Slotting head tool holder

I’ve had the slotting head for the Aciera F3 for a few months but haven’t used it yet, mostly because I haven’t had any tooling or tool holders for it. Now I want to cut an internal key way to fix a wheel onto its shaft, so it was time to make some tooling. 

The slotting head has a 12mm hole for a tool holder but I didn’t have any 12mm diameter steel, so I started with a 16mm bar. The result is shown below. From left to right: parallel 12mm shank to fit in head; 16mm collar; top end of the 4mm slanting hole for the cutter, tapped for a 5mm grub screw so that the amount of protrusion of the cutter can be adjusted by pushing it out; head of 5mm grub screw for clamping the cutter (this does go below the surface when tight).

4mm diameter tool steel bar held in the holder, from which I shall grind or mill a cutter for a piece of 1/8″ square section key steel. 

It’s certainly not the neatest tooling I’ve ever made, not helped by the design of my dividing head (in which I’d planned to hold the piece on the mill while drilling the various holes) not allowing me to hold the piece in a collet, since the draw bar would foul the table [correction: I later discovered that the drawbar can be removed once the collet is secured, so I could have used the dividing head]. There was also insufficient clearance under the vertical head to allow me to use a chuck on the dividing head, so the piece was simply held in a vice and all angles set by eye. 


Pinion cutting on the Hauser 333

Having discovered that accurate centring of the cutter is critical when cutting pinions on the Aciera F1, I decided that it was time to set the Hauser 333 up as a dedicated pinion cutting machine. This would mean that the F1 was freed up for other jobs and that I would (hopefully) not have to go through the long process of centring a pinion cutter again. 
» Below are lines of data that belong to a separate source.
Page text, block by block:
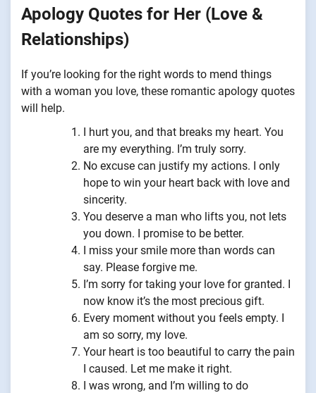
Apology Quotes for Her (Love &
Relationships)
If you’re looking for the right words to mend things
with a woman you love, these romantic apology quotes
will help.
I hurt you, and that breaks my heart. You
are my everything. I’m truly sorry.
No excuse can justify my actions. I only
hope to win your heart back with love and
sincerity.
You deserve a man who lifts you, not lets
you down. I promise to be better.
I miss your smile more than words can
say. Please forgive me.
I’m sorry for taking your love for granted. I
now know it’s the most precious gift.
Every moment without you feels empty. I
am so sorry, my love.
Your heart is too beautiful to carry the pain
I caused. Let me make it right.
I was wrong, and I’m willing to do
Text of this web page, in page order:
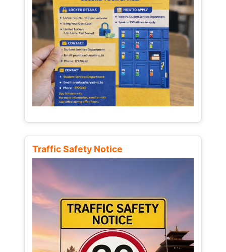
Traffic Safety Notice
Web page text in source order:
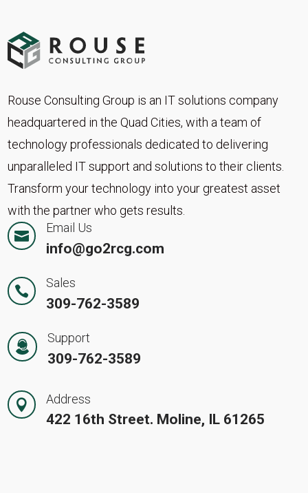
Rouse Consulting Group is an IT solutions company
headquartered in the Quad Cities, with a team of
technology professionals dedicated to delivering
unparalleled IT support and solutions to their clients.
Transform your technology into your greatest asset
with the partner who gets results.

Email Us
info@go2rcg.com

Sales
309-762-3589
Support
309-762-3589
 Address
422 16th Street. Moline, IL 61265
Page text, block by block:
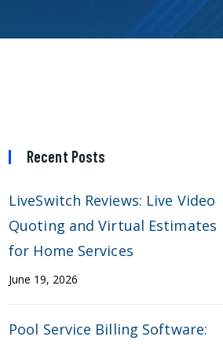
Recent Posts
LiveSwitch Reviews: Live Video
Quoting and Virtual Estimates
for Home Services
June 19, 2026
Pool Service Billing Software:
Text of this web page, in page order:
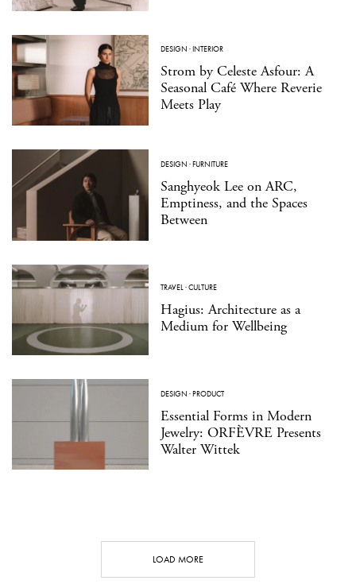
DESIGN ·INTERIOR
Strom by Celeste Asfour: A
Seasonal Café Where Reverie
Meets Play
DESIGN ·FURNITURE
Sanghyeok Lee on ARC,
Emptiness, and the Spaces
Between
TRAVEL·CULTURE
Hagius: Architecture as a
Medium for Wellbeing
DESIGN ·PRODUCT
Essential Forms in Modern
Jewelry: ORFÈVRE Presents
Walter Wittek
LOAD MORE

The Hauser has power feed in 4 separate axes but for this first test I did not want it to move in Z (depth of cut) or Y (cutter centring). The belt driving the cams was turned by hand to get the axes at the extremes of travel. 

The W12 centring scope was put into the workholding spindle and the cutter centred as accurately as I could, before clamping the gib strip tight. The position of the workpiece spindle would need adjusting later so that the cutter made the correct length of cut. 
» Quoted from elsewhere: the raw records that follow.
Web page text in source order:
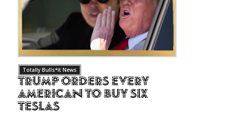
Totally Bulls*it News
Trump Orders Every
American to Buy Six
Teslas
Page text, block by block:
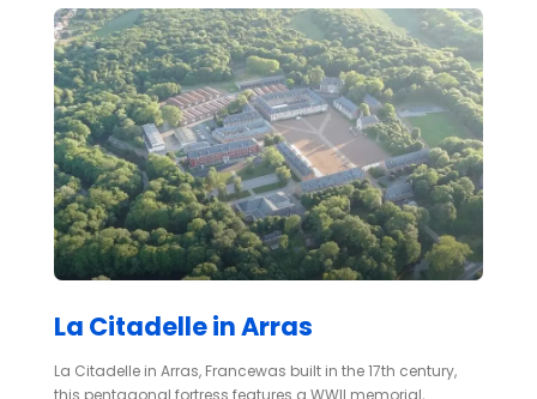
La Citadelle in Arras
La Citadelle in Arras, Francewas built in the 17th century,
this pentagonal fortress features a WWII memorial,
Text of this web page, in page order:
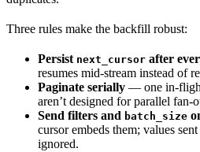
Three rules make the backfill robust:
Persist next_cursor after
resumes mid-stream instead of
Paginate serially — one in-
aren’t designed for parallel fan-
Send filters and batch_size
cursor embeds them; values
ignored.
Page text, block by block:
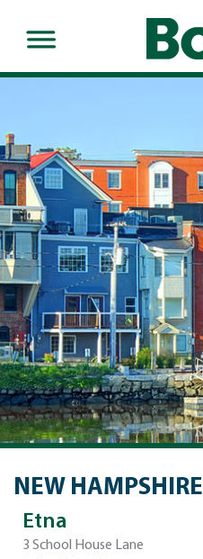
NEW HAMPSHIRE
Etna
3 School House Lane
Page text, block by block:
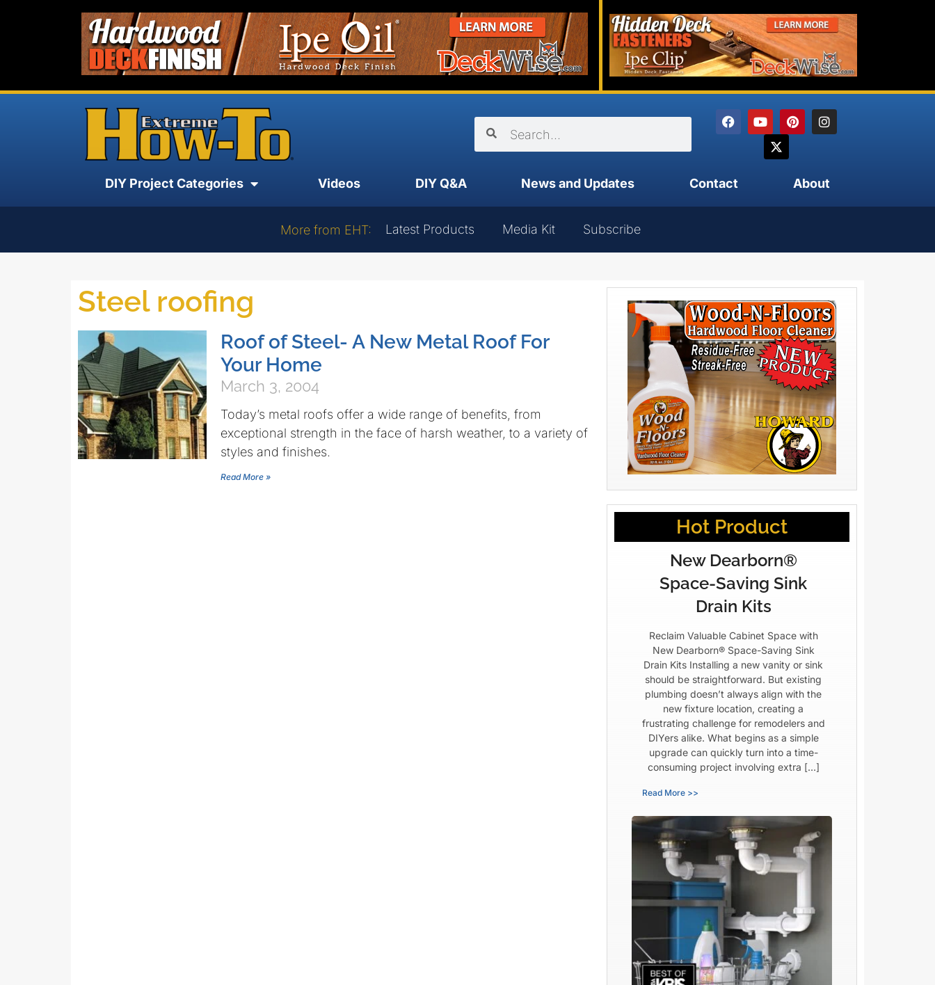
DIY Project Categories Videos DIY Q&A News and Updates Contact About
More from EHT: Latest Products Media Kit Subscribe
Steel roofing
Roof of Steel- A New Metal Roof For
Your Home
March 3, 2004
Today’s metal roofs offer a wide range of benefits, from
exceptional strength in the face of harsh weather, to a variety of
styles and finishes.
Read More »
Hot Product
New Dearborn®
Space-Saving Sink
Drain Kits
Reclaim Valuable Cabinet Space with
New Dearborn® Space-Saving Sink
Drain Kits Installing a new vanity or sink
should be straightforward. But existing
plumbing doesn’t always align with the
new fixture location, creating a
frustrating challenge for remodelers and
DIYers alike. What begins as a simple
upgrade can quickly turn into a time-
consuming project involving extra […]
Read More >>
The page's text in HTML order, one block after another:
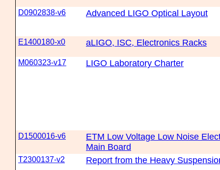
D0902838-v6 Advanced LIGO Optical Layout
E1400180-x0 aLIGO, ISC, Electronics Racks
M060323-v17 LIGO Laboratory Charter
D1500016-v6
ETM Low Voltage Low Noise
Main Board
T2300137-v2 Report from the Heavy
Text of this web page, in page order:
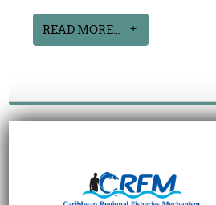
READ MORE...
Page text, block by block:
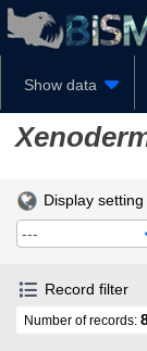
Show data
Display
---
Record filter
Number of records:
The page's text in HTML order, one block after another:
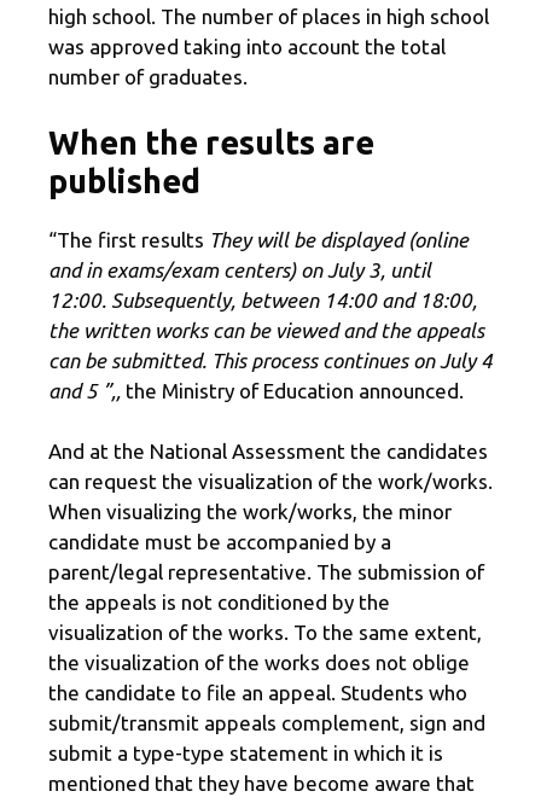
high school. The number of places in high school
was approved taking into account the total
number of graduates.
When the results are
published
“The first results They will be displayed (online
and in exams/exam centers) on July 3, until
12:00. Subsequently, between 14:00 and 18:00,
the written works can be viewed and the appeals
can be submitted. This process continues on July 4
and 5 ”,, the Ministry of Education announced.
And at the National Assessment the candidates
can request the visualization of the work/works.
When visualizing the work/works, the minor
candidate must be accompanied by a
parent/legal representative. The submission of
the appeals is not conditioned by the
visualization of the works. To the same extent,
the visualization of the works does not oblige
the candidate to file an appeal. Students who
submit/transmit appeals complement, sign and
submit a type-type statement in which it is
mentioned that they have become aware that
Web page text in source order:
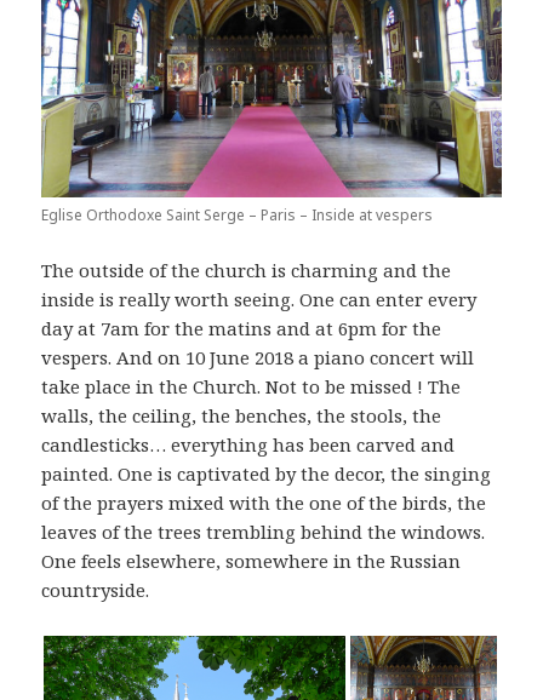
Eglise Orthodoxe Saint Serge – Paris – Inside at vespers
The outside of the church is charming and the
inside is really worth seeing. One can enter every
day at 7am for the matins and at 6pm for the
vespers. And on 10 June 2018 a piano concert will
take place in the Church. Not to be missed ! The
walls, the ceiling, the benches, the stools, the
candlesticks… everything has been carved and
painted. One is captivated by the decor, the singing
of the prayers mixed with the one of the birds, the
leaves of the trees trembling behind the windows.
One feels elsewhere, somewhere in the Russian
countryside.
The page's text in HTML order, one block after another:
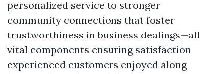
personalized service to stronger
community connections that foster
trustworthiness in business dealings—all
vital components ensuring satisfaction
experienced customers enjoyed along
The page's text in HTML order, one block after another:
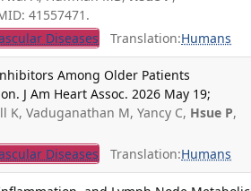
41557471.
Diseases Translation:Humans
Among Older Patients
J Am Heart Assoc. 2026 May 19;
K, Vaduganathan M, Yancy C, Hsue P,
Diseases Translation:Humans

The centring scope was replaced by a collet holding a brass blank; brass was used for this and subsequent trials so that full depth cuts could be taken in a single pass.


The result was very satisfying, with good centring of the cutter achieved after a few minor modifications of the cutter axis position. 

Since the pinion blank was being prepared on the lathe and then transferred to the pinion cutter, I decided to set up for cutting between centres. This should help maintain concentricity of all the various operations. I also decided to start using the power feed on the cutter axis, so that the cutter moved out of the way after the teeth had been cut. 

A few unsuccessful trials with uneven leaves led me to suspect that something was up with the alignment of the tailstock, the movement of the cutter axis, or even both:

It didn’t take long to realise from a side view of the pinion that the tailstock was off centre, giving a helical pinion. What was harder to spot was the pattern in leaf irregularities; in the above photo every 4th leaf is much more deformed than its neighbours (see the leaf at about 11 o’clock). This could only mean one thing: the lobes in the driving cam were uneven. 
Once I established that the cam that drives the cutter axis forward has lobes of different heights and was therefore causing the cutter to be off-centre for 3 out of 4 the cuts, I decided to lock this axis once again. Again the workpiece was held in a collet and again it was simple to centre the cutter as the cutting progressed around a trial pinion; the final leaf cut appears at about 10 o’clock in the following photo:


The depth of cut is quite possibly not correct in this trial but since the blank wasn’t accurately turned to size this isn’t a fair test piece. 
Next step was to get the tailstock centred and take some more test cuts between centres, still with the cutter axis locked. This did make extracting the pinion somewhat tricky but means I get accurate cuts, so this is a price worth paying until the uneven loves on the cam can be sorted. 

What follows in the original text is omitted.